Language Detection does not working as expected

Go To StackoverFlow.com

1

I am using https://code.google.com/p/language-detection java library to detect language of given text. Profiles used are as it came with the library. However the result sometimes is surprisingly different from expected. What could be wrong in the code or should I be regenerating profiles?

I have tried with "ld.detect("en");" commented and uncommented.
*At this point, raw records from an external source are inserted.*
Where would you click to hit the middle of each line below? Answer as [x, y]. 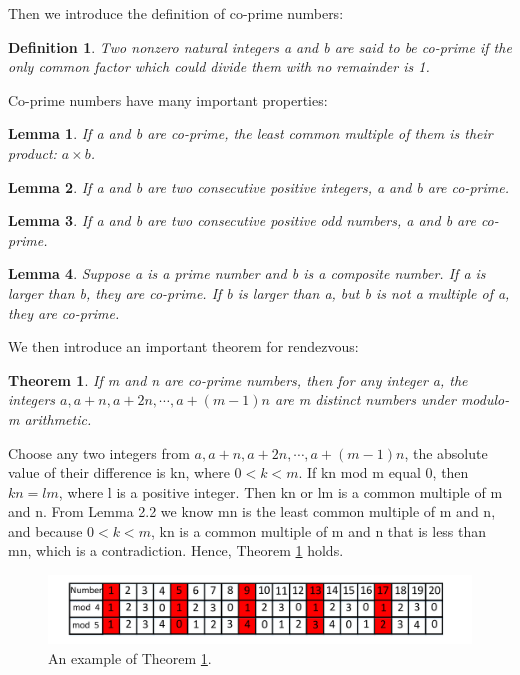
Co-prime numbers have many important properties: [168, 99]
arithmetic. [58, 418]
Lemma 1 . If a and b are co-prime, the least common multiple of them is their [250, 133]
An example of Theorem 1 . [130, 657]
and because [45, 530]
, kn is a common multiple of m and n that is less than [318, 530]
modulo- [485, 399]
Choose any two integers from [99, 452]
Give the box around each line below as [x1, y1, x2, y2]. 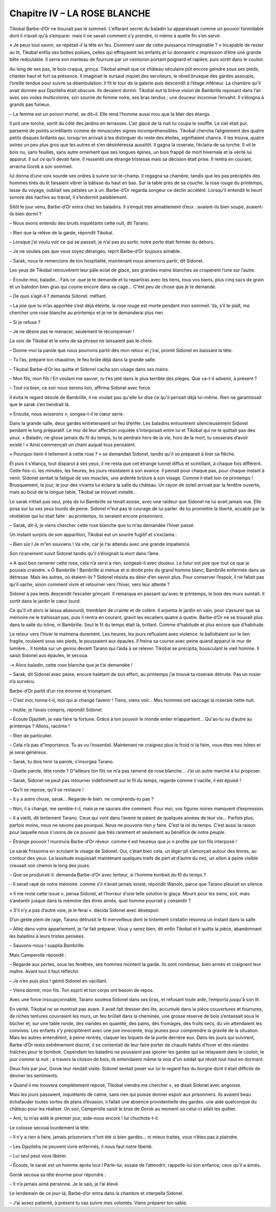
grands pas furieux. [9, 101, 51, 107]
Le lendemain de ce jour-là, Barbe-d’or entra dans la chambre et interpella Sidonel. [9, 1190, 184, 1197]
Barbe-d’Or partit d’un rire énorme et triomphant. [9, 688, 112, 694]
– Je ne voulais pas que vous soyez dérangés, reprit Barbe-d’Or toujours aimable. [9, 248, 181, 254]
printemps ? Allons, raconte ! [9, 723, 70, 729]
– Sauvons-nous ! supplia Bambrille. [9, 942, 85, 949]
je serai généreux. [9, 749, 48, 755]
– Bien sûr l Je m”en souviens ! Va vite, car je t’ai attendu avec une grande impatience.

Does white space affect language detection?

    LanguageDetect ld = new LanguageDetect();
    ld.init("C:\\James\\languageTest\\profiles");
    //ld.detect("en");

    String textCurrentLine;
    BufferedReader br = null;
    try {
        br = new BufferedReader(new FileReader("C:\\James\\failcases.txt"));

        while ((textCurrentLine = br.readLine()) != null) {
           System.out.println(ld.detect(textCurrentLine));

        }
    } catch (IOException e) {
        e.printStackTrace();
    } finally {
        try {
            if (br != null) {
                br.close();
            }
        } catch (IOException ex) {
            ex.printStackTrace();
        }
    }
}

Below is what I get for few words

Communication - en
Timing - tl
none - it
user - it
No - pt
Yes - fr
user - no
generated - da
Diagnostic - it
not supported - en
supported - en
Bus Speed - en
Protocol - it
2013-10-24 12:58
by James Shaji
I would not expect language detection heuristics to be particularly good if the text sample is as small as one or two words - Stephen C 2013-10-24 13:17
That's what I was assuming it to be... - James Shaji 2013-10-24 13:21


1

As the FAQ of the library is stating:

Can langdetect handle short texts?

This library requires that a detection text has some length, almost 10-20 words over.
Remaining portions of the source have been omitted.